■ TRY IT: Using the line with "看官网 squirrel 的连接方式 (15, 172, 80, 180)" as your starting point, transcribe it and each line beneath it word for word until the records run out, without pictures.

■ Stored data entries:

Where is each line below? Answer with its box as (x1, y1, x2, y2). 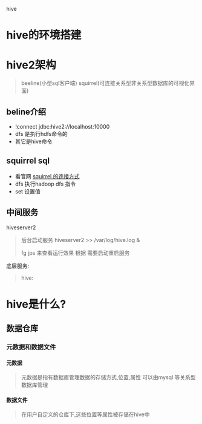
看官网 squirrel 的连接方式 (15, 172, 80, 180)
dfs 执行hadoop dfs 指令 (15, 180, 76, 187)
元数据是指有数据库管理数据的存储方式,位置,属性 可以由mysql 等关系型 (21, 374, 197, 381)
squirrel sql (6, 156, 50, 166)
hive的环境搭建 (6, 29, 82, 42)
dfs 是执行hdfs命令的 (15, 130, 68, 137)
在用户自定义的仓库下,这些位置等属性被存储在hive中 (21, 411, 150, 418)
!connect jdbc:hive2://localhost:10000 (15, 123, 110, 130)
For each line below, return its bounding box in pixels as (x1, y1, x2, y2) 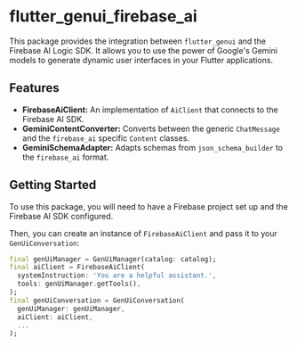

■ TASK RESULT:
看官网 squirrel 的连接方式 (15, 172, 80, 180)
dfs 执行hadoop dfs 指令 (15, 180, 76, 187)
元数据是指有数据库管理数据的存储方式,位置,属性 可以由mysql 等关系型 (21, 374, 197, 381)
squirrel sql (6, 156, 50, 166)
hive的环境搭建 (6, 29, 82, 42)
dfs 是执行hdfs命令的 (15, 130, 68, 137)
在用户自定义的仓库下,这些位置等属性被存储在hive中 (21, 411, 150, 418)
!connect jdbc:hive2://localhost:10000 (15, 123, 110, 130)
For each line below, return its bounding box in pixels as (x1, y1, x2, y2) 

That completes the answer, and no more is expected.